My other half went and did a silly thing on me last Saturday. He went and had a heart attack, and about scared his poor wife to death. The doctor said it wasn’t all that serious but that he was going to have to give up smoking. So I’ve got me a big grumbly bear at home, but I’m babying him along and Mr. Wilbur Weems has gotten his breakfast in bed for the past week. Any of you old galoots out there who want to help me cheer him up, come on over … but don’t bring any cigarettes, because he will try to get them off of you. I know, he stole a pack of mine.

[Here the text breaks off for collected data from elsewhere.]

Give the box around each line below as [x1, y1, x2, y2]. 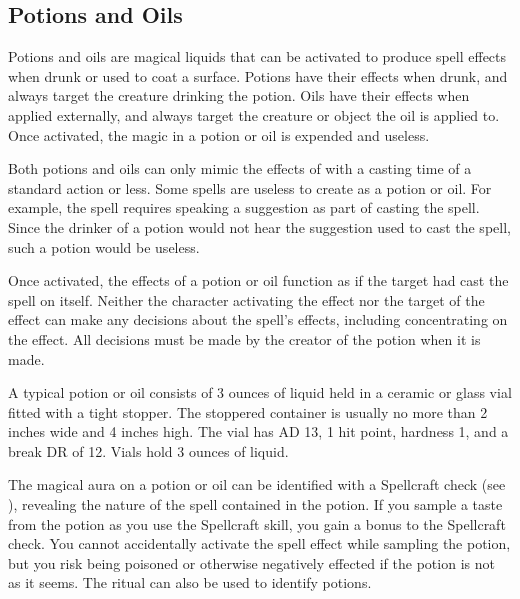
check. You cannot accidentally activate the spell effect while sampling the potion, [8, 533, 511, 554]
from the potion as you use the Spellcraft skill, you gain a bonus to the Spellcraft [8, 513, 506, 534]
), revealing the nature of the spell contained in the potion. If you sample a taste [8, 494, 503, 515]
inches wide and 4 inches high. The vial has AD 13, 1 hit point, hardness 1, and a [8, 421, 509, 442]
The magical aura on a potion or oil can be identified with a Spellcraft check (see [8, 474, 506, 495]
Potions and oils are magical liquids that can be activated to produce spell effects [8, 46, 507, 67]
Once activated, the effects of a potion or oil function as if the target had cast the [8, 270, 509, 291]
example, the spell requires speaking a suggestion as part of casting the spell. [8, 197, 480, 218]
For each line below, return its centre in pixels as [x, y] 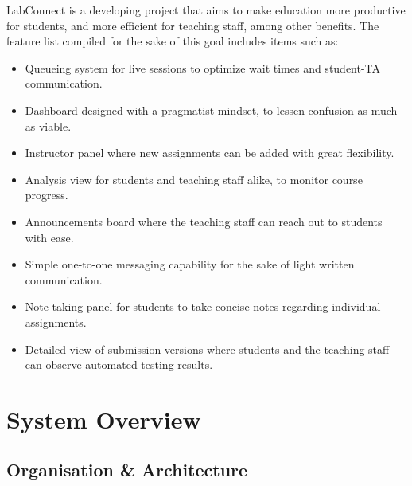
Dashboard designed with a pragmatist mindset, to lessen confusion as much [211, 110]
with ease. [49, 237]
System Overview [104, 419]
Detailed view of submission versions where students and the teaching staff [207, 349]
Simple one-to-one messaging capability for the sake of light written [190, 264]
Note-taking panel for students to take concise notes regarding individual [203, 306]
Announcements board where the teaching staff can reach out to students [204, 221]
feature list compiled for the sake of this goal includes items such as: [173, 41]
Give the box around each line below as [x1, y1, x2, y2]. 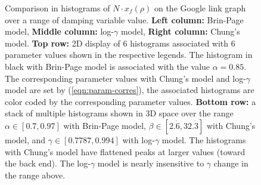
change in [213, 157, 248, 169]
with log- [122, 133, 155, 146]
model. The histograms [161, 133, 246, 146]
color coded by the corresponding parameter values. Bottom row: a [5, 95, 256, 107]
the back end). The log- [5, 157, 91, 169]
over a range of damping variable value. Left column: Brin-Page [5, 13, 244, 26]
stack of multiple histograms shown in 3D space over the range [5, 107, 234, 119]
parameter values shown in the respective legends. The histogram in [5, 48, 253, 61]
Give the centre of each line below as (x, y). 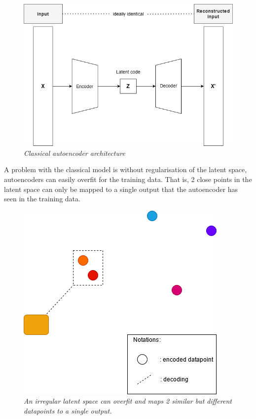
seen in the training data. (42, 199)
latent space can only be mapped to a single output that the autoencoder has (121, 189)
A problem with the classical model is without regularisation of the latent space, (126, 169)
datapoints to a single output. (68, 410)
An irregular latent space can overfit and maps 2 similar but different (128, 401)
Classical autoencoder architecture (74, 153)
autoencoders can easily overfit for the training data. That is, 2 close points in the (128, 179)
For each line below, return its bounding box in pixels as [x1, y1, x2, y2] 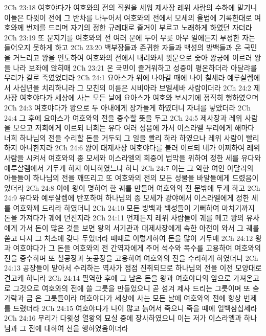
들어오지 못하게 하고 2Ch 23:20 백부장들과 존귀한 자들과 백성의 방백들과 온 [4, 42, 242, 53]
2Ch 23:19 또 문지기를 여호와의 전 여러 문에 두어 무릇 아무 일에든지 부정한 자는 [4, 32, 255, 42]
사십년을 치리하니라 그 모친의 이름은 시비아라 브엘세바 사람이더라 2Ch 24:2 [13, 82, 251, 93]
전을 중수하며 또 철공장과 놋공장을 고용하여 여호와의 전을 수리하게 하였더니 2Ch [4, 252, 258, 263]
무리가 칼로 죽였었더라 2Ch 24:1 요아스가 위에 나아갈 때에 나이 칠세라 [4, 72, 225, 83]
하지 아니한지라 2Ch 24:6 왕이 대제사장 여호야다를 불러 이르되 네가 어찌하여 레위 [4, 142, 260, 153]
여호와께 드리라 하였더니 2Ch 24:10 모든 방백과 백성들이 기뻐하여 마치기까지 [13, 202, 255, 213]
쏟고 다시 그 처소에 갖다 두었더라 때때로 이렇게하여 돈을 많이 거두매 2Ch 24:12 [4, 232, 253, 243]
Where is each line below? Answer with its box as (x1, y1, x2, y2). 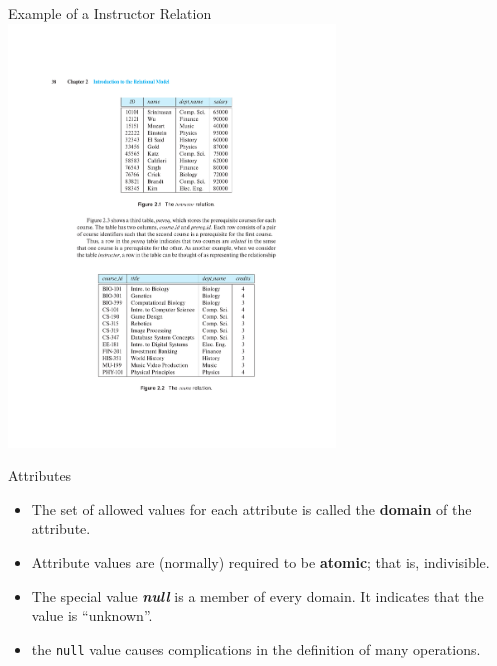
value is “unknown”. (31, 605, 153, 626)
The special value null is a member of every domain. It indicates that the (31, 585, 484, 606)
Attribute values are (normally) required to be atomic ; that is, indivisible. (31, 552, 490, 573)
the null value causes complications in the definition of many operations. (31, 638, 481, 659)
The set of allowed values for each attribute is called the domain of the (31, 498, 472, 519)
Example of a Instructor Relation (8, 3, 212, 23)
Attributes (8, 465, 72, 486)

Guess I’m going to have to give them up, myself.

I’m taking him on a vacation when he gets better.

 … Dot Weems …

JULY 2, 1979

A gentleman of color inquired about another gentleman of color, who was sitting in the lobby, laughing.

“Is that nigger crazy, or what? What’s he laughing about? There ain’t nobody talking to him.”

The brown, pockmarked man behind the desk answered, “Oh, he don’t have to have nobody to talk to. His mind done went addlebrained a long time ago.”

“What he doin’ here?”

“Some woman brought him over two years ago.”

“Who’s springing for the bill?”

“She is.”

“Hummmmm …”

“She comes over and dresses him every morning and puts him to bed every night.”

“Some easy life.”

“I’d say.”

Artis O. Peavey, the subject of this discussion, was sitting on a red Naugahyde sofa, with a good deal of cotton stuffing escaping through the various tears and cuts it had acquired over the years. His cloudy brown eyes seemed to be fixed on the wall clock with the pink neon ring around it. The only other object on the wall was a cigarette ad showing an attractive black couple enjoying a Salem cigarette, remarking that the smoke was as cool as a mountain spring. Artis threw back his head and laughed again, revealing a perfect set of blue gums where once had flashed a number of gold teeth.

To the world, Mr. Peavey was sitting in a run-down flophouse hotel lobby, on a towel supplied by the management, since he was often known to pee through the rubber pants the woman put on him every morning. However, for Mr. Artis O. Peavey himself, it was 1936 again … and at the moment, he was walking down 8th Avenue North, dressed in a purple sharkskin suit, wearing a fifty-dollar pair of lime-green brogans, his hair freshly straightened and pomaded down like black ice. And on his arm, this Saturday night, was Miss Betty Simmons, who was, according to the social columns of the Slagtown News, the toast of Birmingham’s ebony glitter set.